The vast majority of "A Class Apart" is a bit like a version of Ripley's Believe it or Not. You read with jaw at half-mast, encountering one awe-inspiring student after another: the football captain whose hobby is algebraic equations, the heroin addict with a penchant for poetry, and the 10-year-old who likes pizza and has one of the highest GPAs in a school he is too young to enroll in.

Klein doesn't just focus on the kids, though, who are only part of the mystery of Stuyvesant. We also meet quirky teachers and overworked parents who lovingly push their children to achieve the American dream.

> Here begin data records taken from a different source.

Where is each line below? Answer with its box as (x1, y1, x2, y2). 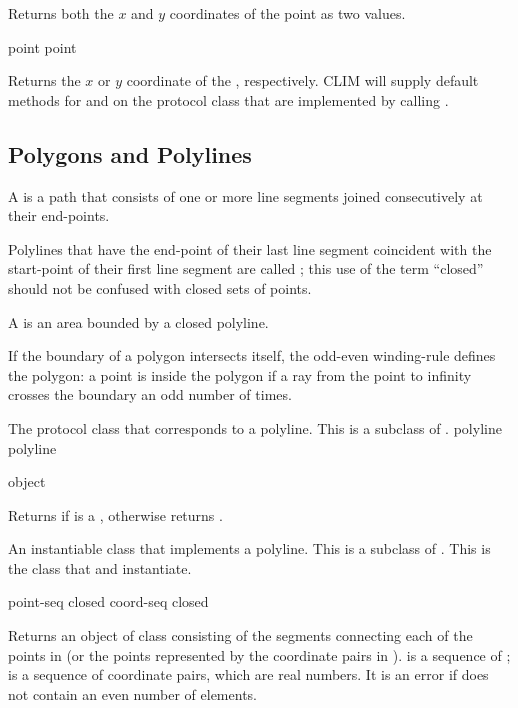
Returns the (8, 70, 81, 91)
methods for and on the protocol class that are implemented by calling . (8, 89, 449, 110)
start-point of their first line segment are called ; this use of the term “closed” (8, 258, 484, 279)
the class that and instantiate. (8, 557, 192, 578)
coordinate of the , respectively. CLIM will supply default (126, 70, 479, 91)
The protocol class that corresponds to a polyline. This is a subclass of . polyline (8, 417, 502, 438)
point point (8, 36, 77, 57)
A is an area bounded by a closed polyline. (8, 311, 269, 332)
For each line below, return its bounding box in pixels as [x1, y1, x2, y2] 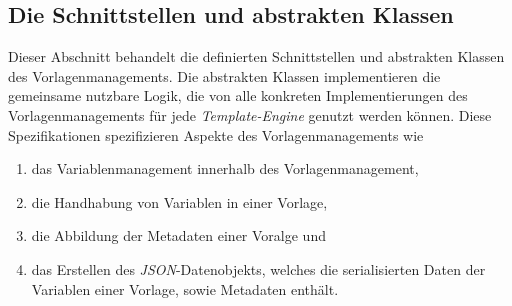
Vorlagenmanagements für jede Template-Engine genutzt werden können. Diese [8, 104, 492, 125]
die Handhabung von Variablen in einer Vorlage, [31, 191, 328, 212]
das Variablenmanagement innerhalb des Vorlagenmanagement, [31, 158, 419, 179]
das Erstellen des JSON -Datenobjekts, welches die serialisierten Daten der [31, 258, 486, 279]
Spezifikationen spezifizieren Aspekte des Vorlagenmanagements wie [8, 124, 424, 145]
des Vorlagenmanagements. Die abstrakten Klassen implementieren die [8, 65, 441, 86]
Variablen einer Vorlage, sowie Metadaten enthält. [31, 278, 339, 299]
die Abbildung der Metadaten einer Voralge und [31, 225, 326, 246]
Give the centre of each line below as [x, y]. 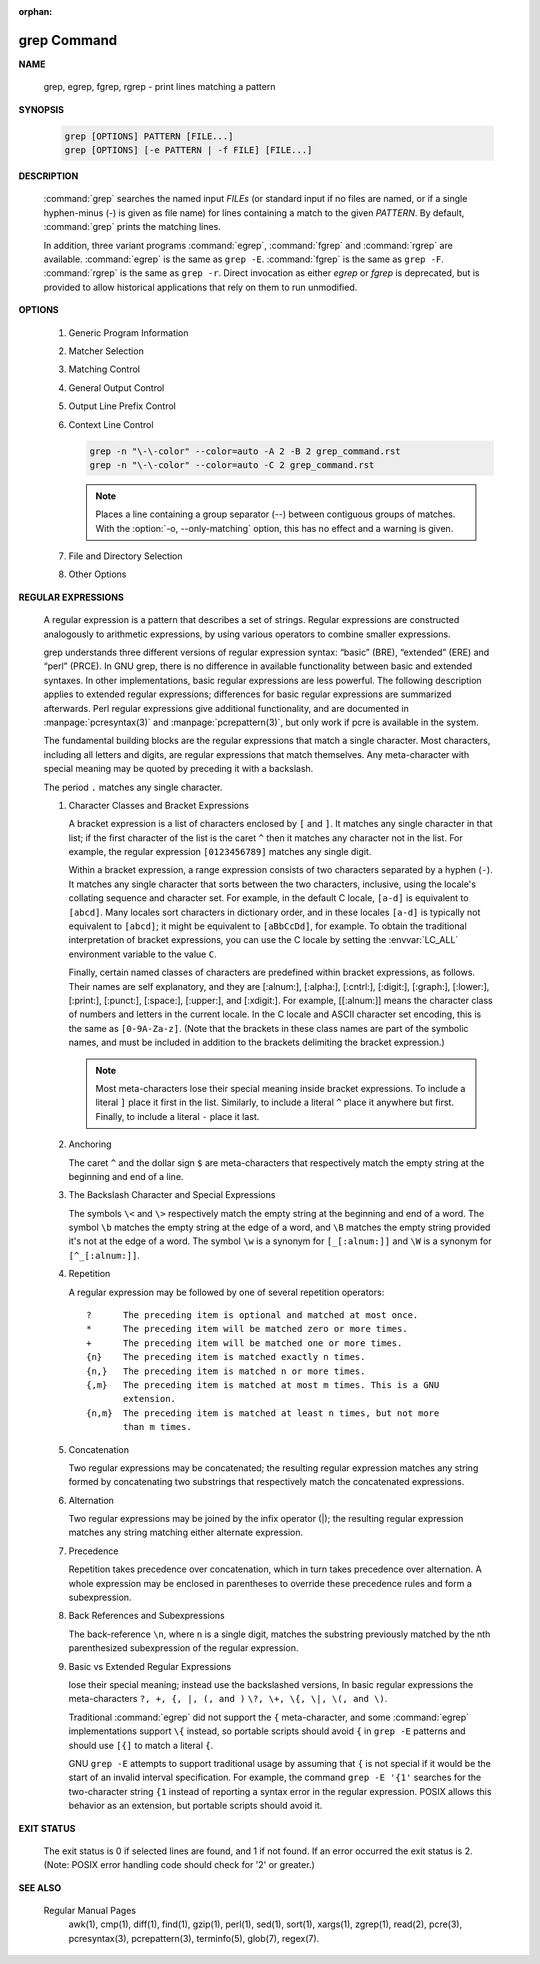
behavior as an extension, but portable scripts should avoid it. [195, 1806]
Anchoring [90, 1144]
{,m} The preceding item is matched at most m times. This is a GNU [263, 1384]
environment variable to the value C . [142, 954]
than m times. [157, 1427]
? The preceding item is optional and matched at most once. [252, 1315]
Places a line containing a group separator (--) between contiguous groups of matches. [275, 514]
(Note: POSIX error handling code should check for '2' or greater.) [179, 1865]
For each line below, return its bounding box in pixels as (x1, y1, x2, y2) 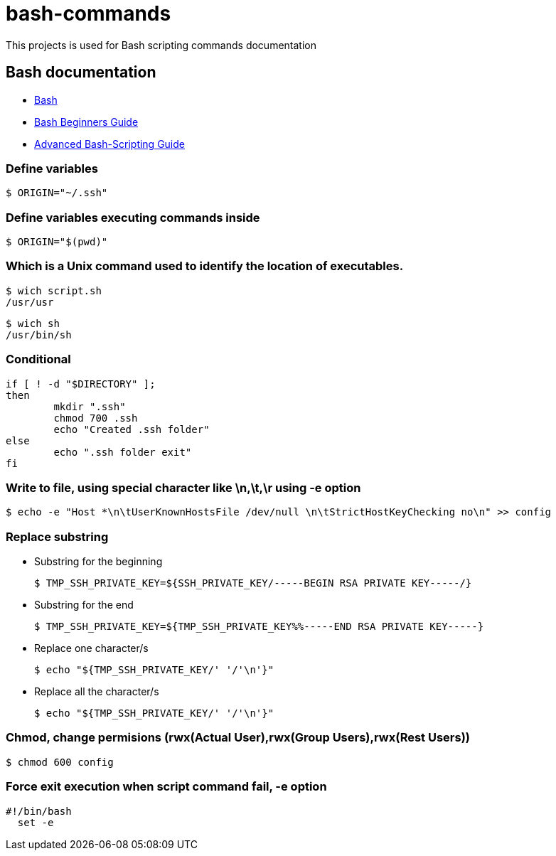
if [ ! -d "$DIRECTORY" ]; (6, 378, 156, 390)
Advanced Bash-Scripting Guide (34, 137, 185, 150)
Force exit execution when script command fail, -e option (6, 779, 327, 794)
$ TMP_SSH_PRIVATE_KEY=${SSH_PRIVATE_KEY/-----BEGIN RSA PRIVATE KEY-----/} (34, 577, 472, 589)
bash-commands (6, 1, 171, 26)
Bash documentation (6, 63, 156, 82)
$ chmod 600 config (6, 756, 114, 768)
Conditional (6, 352, 71, 367)
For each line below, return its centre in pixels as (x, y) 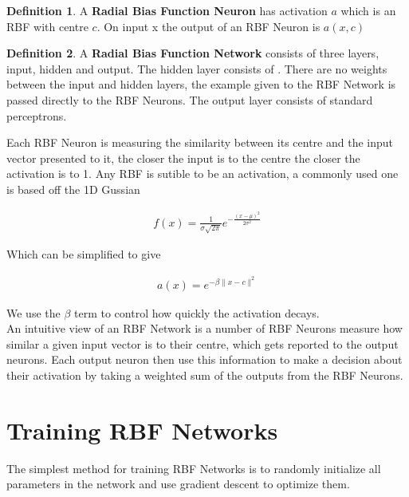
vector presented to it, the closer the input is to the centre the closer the (183, 158)
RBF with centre (47, 26)
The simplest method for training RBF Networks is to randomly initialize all (194, 468)
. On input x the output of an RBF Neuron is (208, 26)
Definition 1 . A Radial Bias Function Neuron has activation (167, 10)
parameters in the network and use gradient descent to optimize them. (178, 484)
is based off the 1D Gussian (73, 189)
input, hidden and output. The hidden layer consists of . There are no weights (197, 68)
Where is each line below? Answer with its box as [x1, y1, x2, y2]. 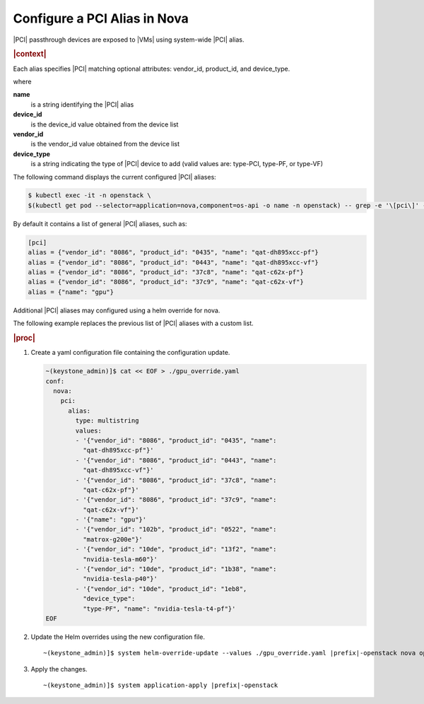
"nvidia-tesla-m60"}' [82, 555, 158, 563]
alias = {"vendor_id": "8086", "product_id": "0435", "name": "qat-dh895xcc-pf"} [28, 248, 319, 257]
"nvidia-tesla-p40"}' [82, 575, 158, 583]
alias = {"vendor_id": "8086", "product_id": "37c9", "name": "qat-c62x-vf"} [28, 278, 304, 286]
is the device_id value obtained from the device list [30, 120, 179, 129]
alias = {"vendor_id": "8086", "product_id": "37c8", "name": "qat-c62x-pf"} [28, 269, 304, 276]
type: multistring [75, 417, 139, 425]
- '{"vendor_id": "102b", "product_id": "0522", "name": [75, 525, 277, 534]

It is these characters who keep the pages turning at breakneck speed – that and Klein's snappy, journalistic prose. He makes you genuinely care what happens to these kids – even though there are moments when they are so smart, so stoic, and so insightful that they just don't ring true. (And is it my imagination or does Klein describe every female as "beautiful"?)

Klein raises some important questions in the epilogue, such as whether smart kids should be nurtured in special institutions or sent to "normal" schools to help less academically inclined peers. He doesn't really provide any answers, focusing instead on the magic that happens when a few good students meet high standards, motivated teachers, and lofty goals. But after getting to know these teen prodigies, it's hard to imagine them anywhere other than Stuy.

– Caitlin Carpenter

3 books about Cuba

Fascinating, glamorous, complex – these are just some of the adjectives that apply to the glimpse of Cuban history caught in I Was Cuba: Treasures from the Ramiro Fernandez Collection. Culled from the collection – perhaps the world's leading archive of images of Cuba – the photos here explore the island nation from the 19th century through the 1959 revolution. Text by Cuban writer Reinaldo Arenas is included.

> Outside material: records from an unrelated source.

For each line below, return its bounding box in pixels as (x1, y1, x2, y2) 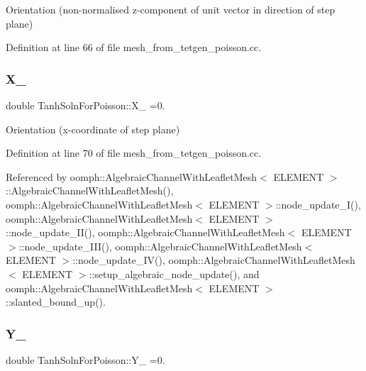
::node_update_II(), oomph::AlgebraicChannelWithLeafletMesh (6, 225, 285, 240)
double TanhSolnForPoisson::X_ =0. (6, 98, 165, 112)
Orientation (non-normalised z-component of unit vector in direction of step (6, 2, 335, 16)
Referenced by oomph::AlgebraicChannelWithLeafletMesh (6, 169, 257, 184)
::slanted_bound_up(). (6, 294, 106, 309)
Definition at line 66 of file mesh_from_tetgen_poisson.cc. (6, 40, 262, 55)
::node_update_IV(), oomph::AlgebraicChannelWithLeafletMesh (72, 253, 355, 267)
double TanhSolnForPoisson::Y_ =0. (6, 352, 165, 367)
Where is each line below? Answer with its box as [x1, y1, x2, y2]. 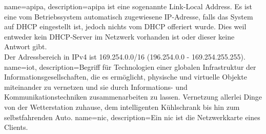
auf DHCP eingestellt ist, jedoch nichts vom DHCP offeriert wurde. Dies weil [4, 21, 247, 32]
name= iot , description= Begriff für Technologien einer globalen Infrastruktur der [4, 61, 256, 72]
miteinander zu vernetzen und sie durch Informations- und [4, 81, 188, 92]
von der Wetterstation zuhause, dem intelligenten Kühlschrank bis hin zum [4, 101, 240, 112]
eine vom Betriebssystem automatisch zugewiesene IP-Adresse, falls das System [4, 11, 253, 22]
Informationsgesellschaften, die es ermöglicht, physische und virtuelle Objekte [4, 71, 247, 82]
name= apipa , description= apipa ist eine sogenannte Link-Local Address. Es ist [4, 1, 252, 11]
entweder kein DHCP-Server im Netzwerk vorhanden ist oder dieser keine [4, 31, 235, 42]
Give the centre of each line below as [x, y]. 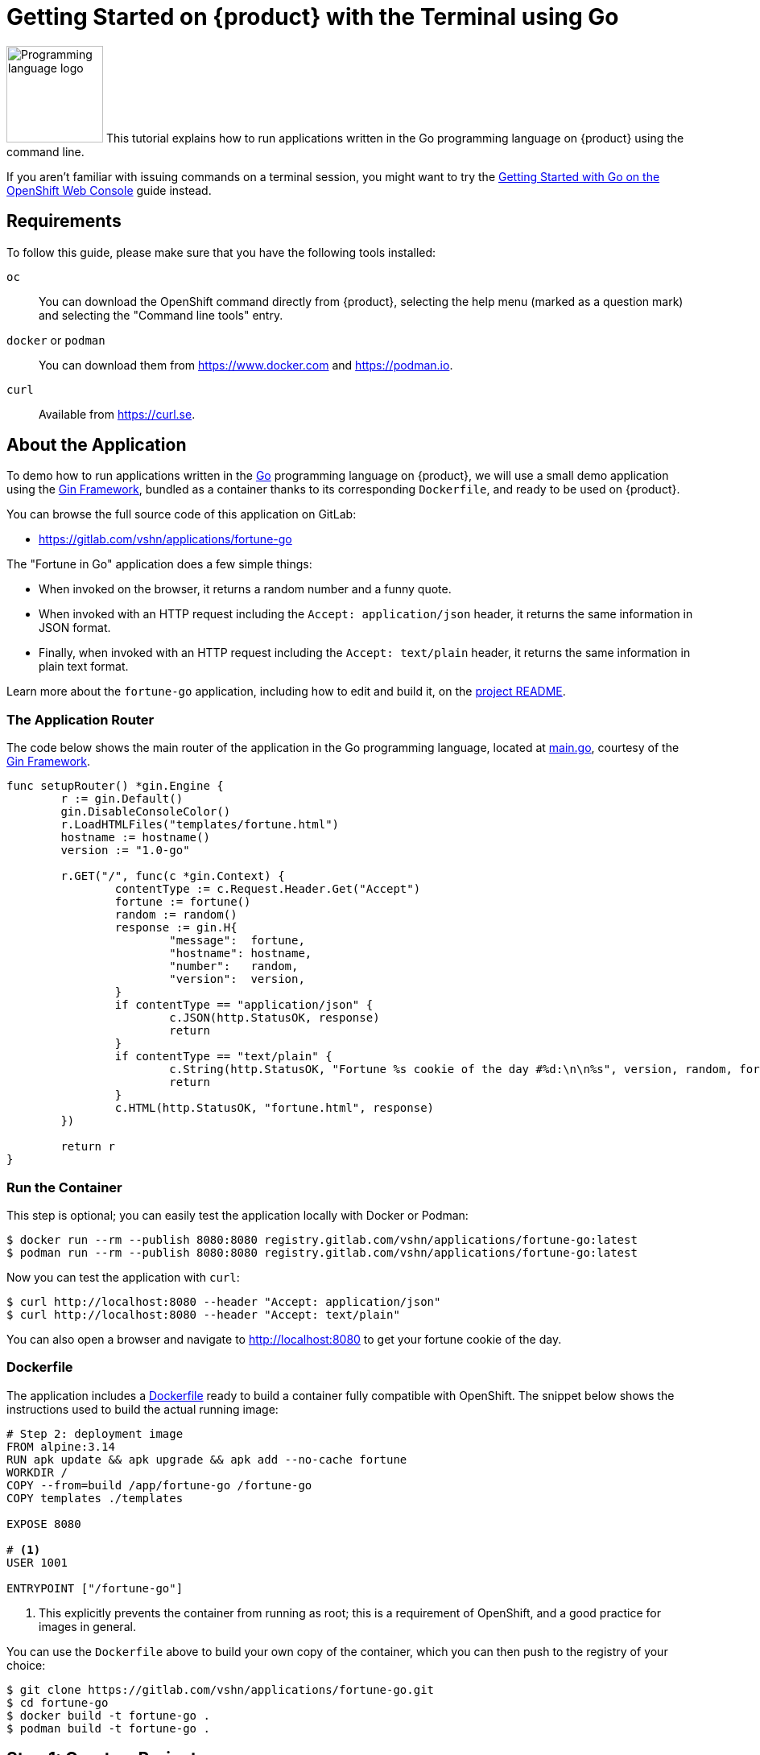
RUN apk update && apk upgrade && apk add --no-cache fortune [207, 1459]
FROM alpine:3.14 [61, 1446]
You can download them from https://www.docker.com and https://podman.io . [246, 365]
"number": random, [234, 966]
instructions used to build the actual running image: [142, 1409]
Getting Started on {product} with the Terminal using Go [313, 17]
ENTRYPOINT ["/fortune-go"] [95, 1588]
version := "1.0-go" [125, 851]
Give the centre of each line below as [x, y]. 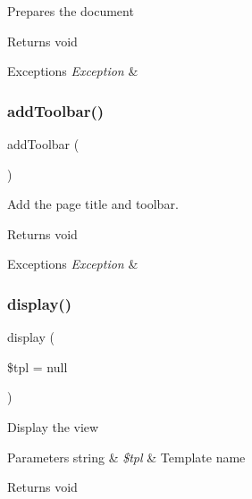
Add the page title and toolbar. [93, 204]
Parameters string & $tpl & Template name [126, 457]
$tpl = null [38, 366]
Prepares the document [71, 11]
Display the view [53, 426]
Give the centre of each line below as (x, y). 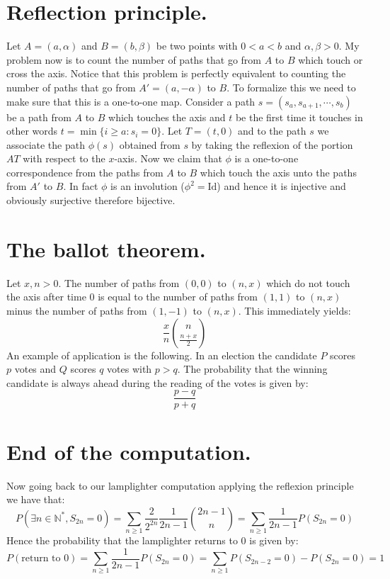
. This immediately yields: (294, 310)
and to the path (272, 131)
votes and (35, 369)
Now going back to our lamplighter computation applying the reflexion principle (180, 485)
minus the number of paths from (77, 310)
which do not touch (308, 282)
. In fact (81, 186)
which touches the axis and (167, 117)
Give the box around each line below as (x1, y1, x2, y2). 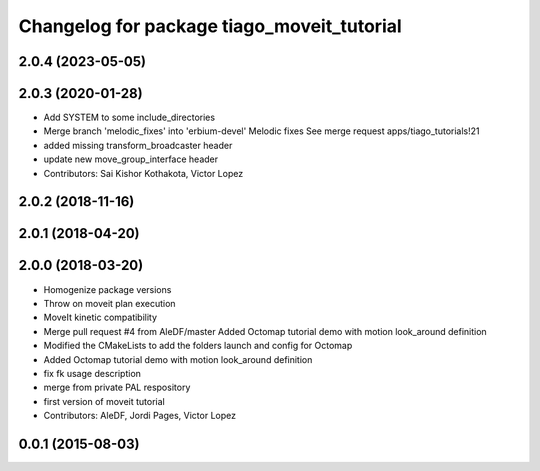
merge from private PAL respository (43, 381, 191, 394)
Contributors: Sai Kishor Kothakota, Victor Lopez (43, 167, 244, 179)
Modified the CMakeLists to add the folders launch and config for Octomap (43, 340, 353, 352)
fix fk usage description (43, 367, 142, 379)
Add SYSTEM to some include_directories (43, 111, 215, 124)
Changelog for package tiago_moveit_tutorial (18, 15, 402, 37)
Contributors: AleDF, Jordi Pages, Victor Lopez (43, 410, 237, 422)
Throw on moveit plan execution (43, 297, 176, 309)

Playwright and professor Eduardo Machado was only 8 when he and his little brother fled their homeland of Cuba in 1961. In Tastes Like Cuba: An Exile's Hunger for Home, Machado tells the story of his family's separation from Cuba and their induction into life in the US, liberally sprinkling his tale with beloved family recipes (like Garbanzos with Spam Chorizo and Fernando's Arroz con Pollo) and stories of what they meant to the Machado family.

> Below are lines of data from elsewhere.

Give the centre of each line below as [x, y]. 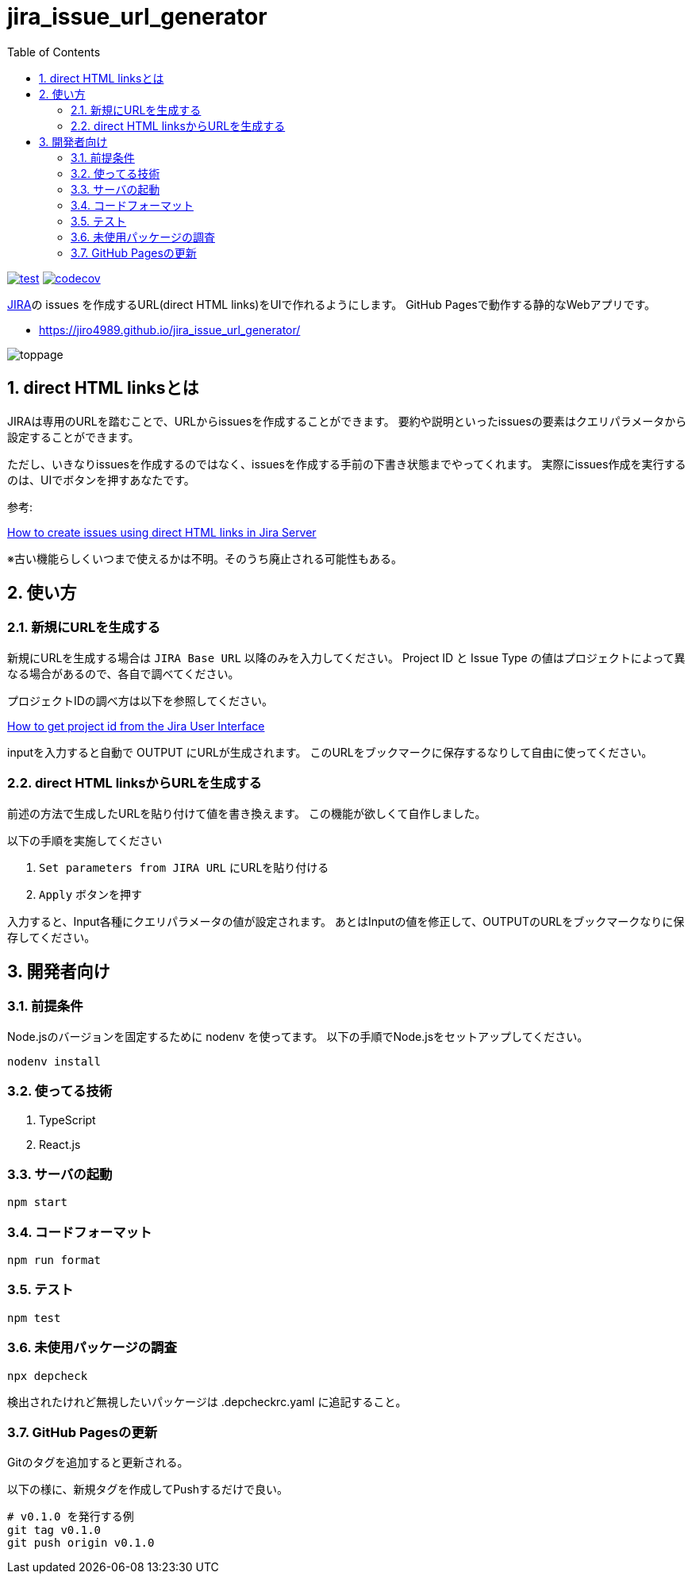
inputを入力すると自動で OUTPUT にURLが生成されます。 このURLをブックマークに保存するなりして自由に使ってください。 [330, 752]
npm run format [54, 1260]
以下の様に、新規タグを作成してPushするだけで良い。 [148, 1489]
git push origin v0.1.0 [81, 1543]
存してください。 [52, 937]
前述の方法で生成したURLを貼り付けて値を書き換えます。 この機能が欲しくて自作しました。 [247, 813]
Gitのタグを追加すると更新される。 [98, 1462]
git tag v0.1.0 [54, 1530]

An estimated 16,500 Jews lived in Cuba in the late 1950s. Among them was the family of Ruth Behar. Behar, who left the island in the 1960s at the age of 5, returned as an adult to explore her Cuban-Jewish roots. Through photos by Humberto Mayol and interviews by Behar, An Island Called Home: Returning to Jewish Cuba tells an intriguing tale of this little-known community.

– Staff

Readers' picks

Far Away and Long Ago by W.H. Hudson is very entertaining. Hudson, who was born in Argentina in 1841, tells about the first 15 years of his life and his observations of the exotic birds, animals, plants, and his neighbors – a fascinating account of growing up as a young naturalist in Argentina. – Kate Perry, Nashville, Tenn.

Currently I am rereading The Haj by Leon Uris. Living in a post 9/11 world, I find the historical context and geographic depictions to be mesmerizing. – Rene Lachance, TuCSon, Ariz.

The Snoring Bird: My Family's Journey Through a Century of Biology takes us from air battles in World War I to a frantic flight during World War II to resettlement in rural Maine as Bernd Heinrich shares the true story of his Papa Gerd's relentless and systematic pursuit of wasps in the family Ichneumonidae. With uncanny honesty, Heinrich shares the influences and results of growing up within a family where science is king. I found this so good, I wanted to stretch it out, so I limited my nightly read to one (OK, maybe two) chapters a night. – Mark LeBlanc, Norton, Mass.

I just read and will reread Ordinary Wolves by Seth Kantner, an extraordinary, frostbitten novel about Arctic and familial survival during northernmost wild America's increasing encounters with "civilization." Well seasoned with Inupiaq words and expressions, (glossary provided), this book contrasts being with having. – Anita Alvarez Williams, Boulevard, Calif.

I just finished Teach Like Your Hair Is On Fire by Rafe Esquith and I highly recommend it to all parents, especially with younger children, and all teachers. It is very readable, and he has such insight into children. – Mary McVay, Minnetonka, Minn.